Power Grads
Kelly Nestor
My name’s Kelly Nestor and I’m the new National Nine news reader in Adelaide. I’m just so delighted to finally end up here, and when I say end up here, it seems like I’ve been on the road to this job since I was a graduate.
I studied at the University of South Australia, which was the College of Advanced Education at Magill and that was in 1987, oh my god, that was my fresher year and I graduated in 1989.

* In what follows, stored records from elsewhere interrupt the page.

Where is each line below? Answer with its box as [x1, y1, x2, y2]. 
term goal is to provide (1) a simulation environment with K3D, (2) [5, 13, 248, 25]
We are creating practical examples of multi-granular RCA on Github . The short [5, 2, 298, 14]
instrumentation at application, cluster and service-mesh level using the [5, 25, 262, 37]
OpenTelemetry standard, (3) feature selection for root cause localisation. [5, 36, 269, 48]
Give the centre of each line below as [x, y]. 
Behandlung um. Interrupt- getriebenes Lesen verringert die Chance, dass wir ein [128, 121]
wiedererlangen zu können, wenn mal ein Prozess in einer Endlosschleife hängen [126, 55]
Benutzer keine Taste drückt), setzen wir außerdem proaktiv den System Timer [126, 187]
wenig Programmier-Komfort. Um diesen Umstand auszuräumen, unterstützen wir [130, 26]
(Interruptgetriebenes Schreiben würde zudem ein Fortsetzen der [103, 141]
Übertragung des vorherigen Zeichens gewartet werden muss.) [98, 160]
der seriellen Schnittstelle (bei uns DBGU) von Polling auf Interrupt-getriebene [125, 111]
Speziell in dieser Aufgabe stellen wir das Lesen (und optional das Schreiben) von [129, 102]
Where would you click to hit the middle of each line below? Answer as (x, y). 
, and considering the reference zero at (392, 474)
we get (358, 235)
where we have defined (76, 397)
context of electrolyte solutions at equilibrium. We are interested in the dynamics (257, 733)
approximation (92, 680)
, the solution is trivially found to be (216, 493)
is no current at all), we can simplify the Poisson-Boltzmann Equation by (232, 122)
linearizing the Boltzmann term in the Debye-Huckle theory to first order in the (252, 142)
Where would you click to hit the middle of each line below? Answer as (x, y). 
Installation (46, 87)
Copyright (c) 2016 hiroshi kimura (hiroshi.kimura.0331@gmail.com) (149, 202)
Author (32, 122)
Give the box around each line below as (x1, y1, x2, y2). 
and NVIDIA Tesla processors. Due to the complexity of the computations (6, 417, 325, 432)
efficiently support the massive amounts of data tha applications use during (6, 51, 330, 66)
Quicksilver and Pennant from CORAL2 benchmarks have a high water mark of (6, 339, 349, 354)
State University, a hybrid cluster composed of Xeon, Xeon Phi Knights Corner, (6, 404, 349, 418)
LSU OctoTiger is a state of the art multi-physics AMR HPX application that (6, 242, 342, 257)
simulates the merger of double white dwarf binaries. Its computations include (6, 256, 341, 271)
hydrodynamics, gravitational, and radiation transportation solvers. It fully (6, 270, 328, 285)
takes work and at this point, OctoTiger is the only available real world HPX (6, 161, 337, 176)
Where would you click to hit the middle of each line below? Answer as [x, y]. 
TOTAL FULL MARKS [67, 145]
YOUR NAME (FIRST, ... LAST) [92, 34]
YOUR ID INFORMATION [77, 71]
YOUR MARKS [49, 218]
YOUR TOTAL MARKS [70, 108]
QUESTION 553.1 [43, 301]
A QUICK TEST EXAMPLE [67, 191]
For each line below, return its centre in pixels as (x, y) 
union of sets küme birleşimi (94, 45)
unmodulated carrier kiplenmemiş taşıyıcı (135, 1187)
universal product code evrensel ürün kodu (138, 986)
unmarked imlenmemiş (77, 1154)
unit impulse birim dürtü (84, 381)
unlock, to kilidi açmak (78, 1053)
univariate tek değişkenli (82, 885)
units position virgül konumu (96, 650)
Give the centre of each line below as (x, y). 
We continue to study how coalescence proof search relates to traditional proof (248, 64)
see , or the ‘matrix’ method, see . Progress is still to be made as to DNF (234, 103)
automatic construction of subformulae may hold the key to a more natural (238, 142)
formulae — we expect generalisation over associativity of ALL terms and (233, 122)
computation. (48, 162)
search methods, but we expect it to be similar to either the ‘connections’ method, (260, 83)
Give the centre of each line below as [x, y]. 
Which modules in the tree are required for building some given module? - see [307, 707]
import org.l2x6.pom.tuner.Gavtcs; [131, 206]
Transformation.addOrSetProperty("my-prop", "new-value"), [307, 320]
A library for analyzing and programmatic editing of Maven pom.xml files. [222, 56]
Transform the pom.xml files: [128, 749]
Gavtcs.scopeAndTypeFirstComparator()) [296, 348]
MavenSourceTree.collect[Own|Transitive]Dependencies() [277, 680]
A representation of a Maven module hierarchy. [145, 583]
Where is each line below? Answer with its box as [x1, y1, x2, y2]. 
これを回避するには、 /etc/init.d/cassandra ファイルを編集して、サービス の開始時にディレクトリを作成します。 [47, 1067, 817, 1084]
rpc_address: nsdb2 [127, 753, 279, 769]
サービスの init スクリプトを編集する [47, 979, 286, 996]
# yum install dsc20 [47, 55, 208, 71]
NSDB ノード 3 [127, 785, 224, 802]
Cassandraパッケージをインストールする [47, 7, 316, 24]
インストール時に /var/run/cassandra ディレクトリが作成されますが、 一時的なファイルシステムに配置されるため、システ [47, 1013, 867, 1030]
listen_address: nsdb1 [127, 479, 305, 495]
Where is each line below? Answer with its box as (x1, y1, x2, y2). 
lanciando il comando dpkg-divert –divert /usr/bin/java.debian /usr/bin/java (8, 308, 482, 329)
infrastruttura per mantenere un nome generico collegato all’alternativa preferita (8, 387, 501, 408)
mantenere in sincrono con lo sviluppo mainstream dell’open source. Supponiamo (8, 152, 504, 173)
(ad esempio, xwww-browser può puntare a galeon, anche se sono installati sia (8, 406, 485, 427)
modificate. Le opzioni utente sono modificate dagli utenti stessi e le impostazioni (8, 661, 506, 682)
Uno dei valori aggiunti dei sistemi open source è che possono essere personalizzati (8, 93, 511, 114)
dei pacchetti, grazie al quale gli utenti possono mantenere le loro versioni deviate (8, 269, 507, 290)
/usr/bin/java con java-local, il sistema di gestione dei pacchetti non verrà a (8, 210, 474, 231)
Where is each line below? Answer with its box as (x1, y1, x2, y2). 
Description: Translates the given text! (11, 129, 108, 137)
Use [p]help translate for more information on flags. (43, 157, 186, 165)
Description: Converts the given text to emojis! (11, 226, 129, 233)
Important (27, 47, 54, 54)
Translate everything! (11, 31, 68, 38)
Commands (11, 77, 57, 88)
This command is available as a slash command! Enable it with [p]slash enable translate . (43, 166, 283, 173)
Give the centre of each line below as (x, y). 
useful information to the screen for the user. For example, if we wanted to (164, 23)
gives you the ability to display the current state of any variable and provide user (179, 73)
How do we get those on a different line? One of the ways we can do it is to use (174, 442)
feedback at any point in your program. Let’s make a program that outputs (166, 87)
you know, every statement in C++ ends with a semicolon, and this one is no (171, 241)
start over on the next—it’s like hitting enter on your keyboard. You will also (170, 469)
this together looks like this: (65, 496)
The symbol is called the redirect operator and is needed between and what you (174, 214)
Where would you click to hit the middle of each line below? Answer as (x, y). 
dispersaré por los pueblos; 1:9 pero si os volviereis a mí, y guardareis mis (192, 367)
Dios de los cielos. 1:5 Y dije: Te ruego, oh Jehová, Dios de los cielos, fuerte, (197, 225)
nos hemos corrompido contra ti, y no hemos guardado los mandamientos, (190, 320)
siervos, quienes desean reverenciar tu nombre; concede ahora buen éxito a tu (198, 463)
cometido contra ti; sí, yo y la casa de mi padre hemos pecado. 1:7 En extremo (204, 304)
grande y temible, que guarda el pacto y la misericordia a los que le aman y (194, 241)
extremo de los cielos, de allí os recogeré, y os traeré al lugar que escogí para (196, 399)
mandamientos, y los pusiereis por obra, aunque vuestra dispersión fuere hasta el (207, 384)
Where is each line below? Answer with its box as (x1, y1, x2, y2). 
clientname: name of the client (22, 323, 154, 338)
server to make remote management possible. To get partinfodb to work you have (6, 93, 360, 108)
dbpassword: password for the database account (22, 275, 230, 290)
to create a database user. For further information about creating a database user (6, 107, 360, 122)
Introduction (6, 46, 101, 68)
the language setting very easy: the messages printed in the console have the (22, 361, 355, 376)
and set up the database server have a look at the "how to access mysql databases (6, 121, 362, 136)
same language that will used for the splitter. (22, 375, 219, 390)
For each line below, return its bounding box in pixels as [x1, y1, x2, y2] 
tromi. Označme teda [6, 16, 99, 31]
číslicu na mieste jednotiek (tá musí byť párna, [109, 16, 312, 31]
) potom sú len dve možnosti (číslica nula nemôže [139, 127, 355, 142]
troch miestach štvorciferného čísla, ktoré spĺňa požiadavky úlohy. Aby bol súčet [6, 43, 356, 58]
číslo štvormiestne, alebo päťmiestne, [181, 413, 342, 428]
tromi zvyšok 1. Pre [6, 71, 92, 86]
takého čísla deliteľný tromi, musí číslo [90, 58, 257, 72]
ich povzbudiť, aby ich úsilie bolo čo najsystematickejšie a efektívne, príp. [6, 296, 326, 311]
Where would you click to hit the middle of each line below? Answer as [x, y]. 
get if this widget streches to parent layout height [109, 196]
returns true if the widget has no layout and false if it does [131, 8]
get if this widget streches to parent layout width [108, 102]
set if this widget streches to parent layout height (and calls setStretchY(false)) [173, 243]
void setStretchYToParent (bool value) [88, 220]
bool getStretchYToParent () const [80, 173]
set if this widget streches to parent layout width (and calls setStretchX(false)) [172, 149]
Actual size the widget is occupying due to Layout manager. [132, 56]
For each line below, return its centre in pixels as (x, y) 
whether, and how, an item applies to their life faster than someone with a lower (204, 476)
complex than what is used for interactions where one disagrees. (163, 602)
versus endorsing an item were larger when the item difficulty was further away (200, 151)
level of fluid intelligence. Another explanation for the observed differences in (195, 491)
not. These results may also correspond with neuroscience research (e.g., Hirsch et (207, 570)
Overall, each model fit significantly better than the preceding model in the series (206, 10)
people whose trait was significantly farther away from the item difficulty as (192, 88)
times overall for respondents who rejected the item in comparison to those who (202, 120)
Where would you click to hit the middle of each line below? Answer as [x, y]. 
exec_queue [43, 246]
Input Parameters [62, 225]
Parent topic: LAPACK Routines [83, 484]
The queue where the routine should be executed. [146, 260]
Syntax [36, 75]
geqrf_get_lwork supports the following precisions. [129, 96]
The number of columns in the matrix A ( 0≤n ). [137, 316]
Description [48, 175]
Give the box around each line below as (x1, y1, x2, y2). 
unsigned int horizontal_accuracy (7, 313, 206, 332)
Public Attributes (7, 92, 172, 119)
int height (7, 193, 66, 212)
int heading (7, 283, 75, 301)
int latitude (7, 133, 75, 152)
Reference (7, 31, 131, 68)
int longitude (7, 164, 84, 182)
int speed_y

What was really fabulous about the course when I began it was that it really had built within it so many different things that you could go off and do and there were elective choices and things even back then that were so exciting. I went off campus to Salisbury to learn editing and I also did some drama and I just started to add in different things that the entire faculty and also other faculties could offer me as a journalist and I just found that having those different things really did enable me to hit the ground running and to get a job almost straight away. In fact, I’ve got to say I jumped the gun somewhat in getting a job and I’ve got to say thank you very much to Ian Richards for helping me actually do that, to make that transition to work so quickly. So, thank you very much Ian, because in 1989 I was offered a job midway through the semester in the first semester to go and work for GTSBKN which is a regional broadcaster in South Australia. And I was actually given a job on the road as a cadet television journalist and with the jobs as they are, they continue to be that they’re like hen’s teeth anywhere, the school allowed me to leave the degree so to speak, as the in-house degree and do some external studies and still graduate with all my colleagues at the end of 1989. So, I thank Ian Richards for making that possible and I suppose I’m where I am today for that help and assistance.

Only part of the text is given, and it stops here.